### [Task]
Please copy out the entries below exactly, beginning with the line that contains "Installation wizard (39, 36)" and ending with the line that contains "[ QtSql module]", and include nothing outside that span.

### [Dataset]
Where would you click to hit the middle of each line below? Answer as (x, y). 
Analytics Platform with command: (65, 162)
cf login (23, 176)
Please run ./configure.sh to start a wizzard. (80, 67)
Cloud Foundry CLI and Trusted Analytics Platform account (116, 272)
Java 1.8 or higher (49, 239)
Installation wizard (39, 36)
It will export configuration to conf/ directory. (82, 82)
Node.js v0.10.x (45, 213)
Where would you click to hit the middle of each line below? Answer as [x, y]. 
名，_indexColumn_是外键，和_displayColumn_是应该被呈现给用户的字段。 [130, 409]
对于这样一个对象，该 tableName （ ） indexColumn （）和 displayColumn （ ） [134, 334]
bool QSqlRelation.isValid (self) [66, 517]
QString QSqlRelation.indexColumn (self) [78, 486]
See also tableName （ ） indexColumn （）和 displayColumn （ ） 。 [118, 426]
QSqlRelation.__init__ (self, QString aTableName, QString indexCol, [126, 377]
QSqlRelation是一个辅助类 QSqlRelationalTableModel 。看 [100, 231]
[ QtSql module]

==

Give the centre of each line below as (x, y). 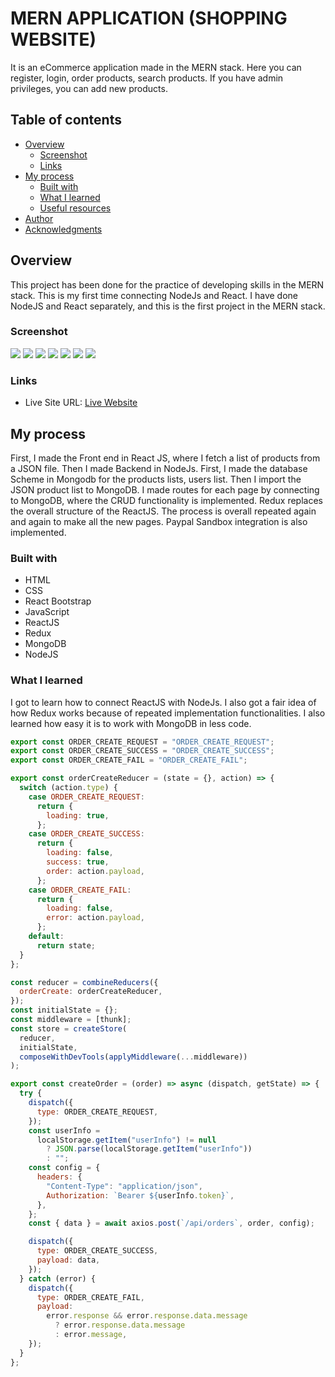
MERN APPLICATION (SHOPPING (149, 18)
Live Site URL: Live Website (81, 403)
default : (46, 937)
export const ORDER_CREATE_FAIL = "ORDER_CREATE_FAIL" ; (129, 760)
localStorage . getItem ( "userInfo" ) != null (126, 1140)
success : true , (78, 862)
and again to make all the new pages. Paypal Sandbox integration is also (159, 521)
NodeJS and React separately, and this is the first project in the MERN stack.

==

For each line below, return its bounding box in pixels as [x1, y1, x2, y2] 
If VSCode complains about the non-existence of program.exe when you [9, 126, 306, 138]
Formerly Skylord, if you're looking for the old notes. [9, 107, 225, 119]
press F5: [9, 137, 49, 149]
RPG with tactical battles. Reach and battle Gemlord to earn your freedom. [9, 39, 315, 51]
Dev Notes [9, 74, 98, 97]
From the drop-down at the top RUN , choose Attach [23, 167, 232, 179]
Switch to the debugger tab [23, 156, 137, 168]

### [Task output]
Installation wizard (39, 36)
It will export configuration to conf/ directory. (82, 82)
Node.js v0.10.x (45, 213)
Where would you click to hit the middle of each line below? Answer as [x, y]. 
名，_indexColumn_是外键，和_displayColumn_是应该被呈现给用户的字段。 [130, 409]
对于这样一个对象，该 tableName （ ） indexColumn （）和 displayColumn （ ） [134, 334]
bool QSqlRelation.isValid (self) [66, 517]
QString QSqlRelation.indexColumn (self) [78, 486]
See also tableName （ ） indexColumn （）和 displayColumn （ ） 。 [118, 426]
QSqlRelation.__init__ (self, QString aTableName, QString indexCol, [126, 377]
QSqlRelation是一个辅助类 QSqlRelationalTableModel 。看 [100, 231]
[ QtSql module]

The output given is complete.